In order to play a role in high tech on a global scale it is important to co-operate where possible. The Rathenau Institute calls for more coordination between the various Dutch research centers, in order to keep the competitive advantage our country has (see report “R&D goes Global”). Campuses that are active in the same topic area (such as high tech or food) can best align their strategic and operational choices according to the survey.
Such cooperation is already in place for the two Eindhoven campuses according to Bert-Jan Woertman (marketing director High Tech Campus Eindhoven) and Steef Blok (director Innovation Lab TU/e). Blok: “Our common goal is to make the region flourish. The TU/e focuses on the startup campus, while HTCE focuses on the growing techno businesses. One example is Smart Photonics, a TU/e spin-off that is (also) located on the HTCE. Smart Photonics can best grow there so why would we as shareholders keep this company on the TU/e campus? ”

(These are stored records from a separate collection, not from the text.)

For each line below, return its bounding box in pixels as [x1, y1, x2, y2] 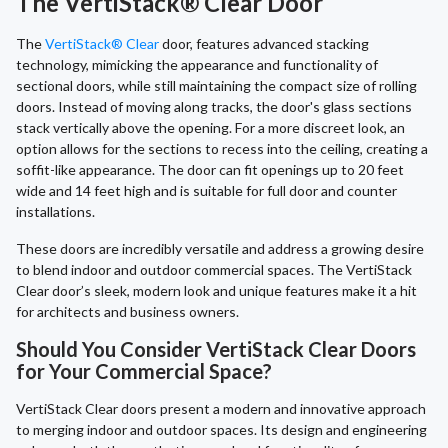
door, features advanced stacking [159, 35, 369, 53]
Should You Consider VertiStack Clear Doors [16, 337, 416, 362]
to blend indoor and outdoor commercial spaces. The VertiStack [16, 261, 412, 279]
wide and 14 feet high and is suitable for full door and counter [16, 182, 397, 200]
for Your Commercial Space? [16, 359, 272, 384]
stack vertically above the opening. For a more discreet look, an [16, 119, 405, 137]
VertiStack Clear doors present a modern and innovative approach [16, 400, 426, 418]
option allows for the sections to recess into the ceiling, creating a [16, 140, 428, 158]
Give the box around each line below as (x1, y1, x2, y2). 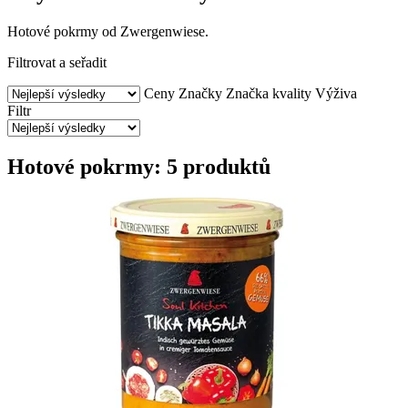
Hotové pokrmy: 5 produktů (7, 154, 270, 178)
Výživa (315, 85, 357, 101)
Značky (178, 85, 226, 101)
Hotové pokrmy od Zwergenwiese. (7, 23, 209, 39)
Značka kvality (226, 85, 311, 101)
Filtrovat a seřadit (7, 54, 107, 70)
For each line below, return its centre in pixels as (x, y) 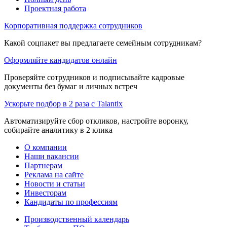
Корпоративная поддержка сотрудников (73, 25)
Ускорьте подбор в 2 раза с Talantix (63, 103)
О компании (46, 147)
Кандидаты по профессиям (71, 202)
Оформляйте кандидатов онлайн (61, 60)
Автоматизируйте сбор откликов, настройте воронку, (96, 121)
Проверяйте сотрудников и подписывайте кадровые (94, 77)
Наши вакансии (52, 156)
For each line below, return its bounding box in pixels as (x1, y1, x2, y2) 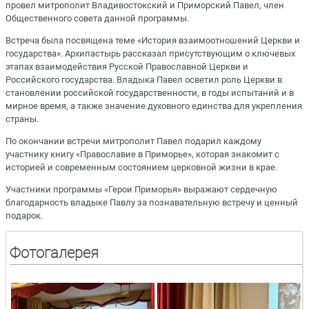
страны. (6, 113, 39, 124)
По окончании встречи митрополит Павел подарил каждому (6, 136, 261, 147)
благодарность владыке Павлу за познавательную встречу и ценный (6, 197, 298, 208)
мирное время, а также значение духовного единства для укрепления (6, 100, 302, 111)
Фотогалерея (10, 243, 99, 261)
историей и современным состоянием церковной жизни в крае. (6, 162, 277, 173)
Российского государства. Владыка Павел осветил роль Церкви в (6, 74, 282, 85)
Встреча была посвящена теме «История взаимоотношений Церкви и (6, 34, 300, 46)
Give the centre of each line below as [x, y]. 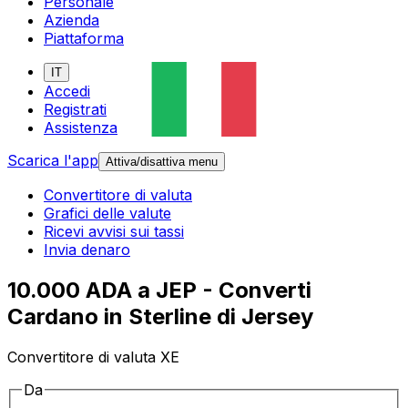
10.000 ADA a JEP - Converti [159, 291]
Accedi [67, 92]
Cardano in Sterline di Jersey [160, 317]
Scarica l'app [53, 161]
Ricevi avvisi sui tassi [114, 232]
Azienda [71, 20]
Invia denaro [87, 250]
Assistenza [81, 128]
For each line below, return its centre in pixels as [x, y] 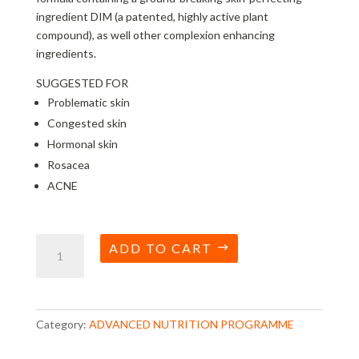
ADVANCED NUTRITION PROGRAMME [191, 324]
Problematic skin [88, 102]
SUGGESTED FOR [82, 83]
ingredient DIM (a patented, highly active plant [152, 16]
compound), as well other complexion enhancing [155, 34]
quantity [56, 279]
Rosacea [68, 164]
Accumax [58, 260]
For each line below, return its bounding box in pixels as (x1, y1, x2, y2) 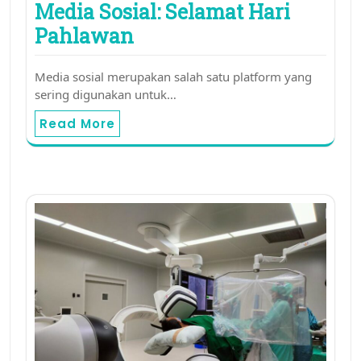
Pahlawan (35, 23, 134, 50)
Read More (39, 115, 115, 133)
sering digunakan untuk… (35, 86, 176, 103)
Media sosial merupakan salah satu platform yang (35, 68, 312, 85)

Woertman points out that there already is heavy traffic between the two campuses. “Both structurally and incidentally we complement each other. Just look at how many students, graduates and doctoral students are at work on the HTCE. When a TU/e professor gives a lecture on our High Tech Campus, he takes some students with him. And if validation is required for research at TU/e, it can almost always take place here. All those connections lead to more and more activity on both sides. The partnership draws new activities everytime.”
According to Blok and Woertman the TU/e campus and HTCE are therefore not standing in each other’s way. They also distance themselves from the recent claims by René Buck (director Buck Consultants) on deingenieur.nl. According to Buck, the two campuses compete due to lack of focus. “On the contrary,” Woertman admits. “We benefit from each other’s success. The way we work is exactly what is good for the Netherlands.”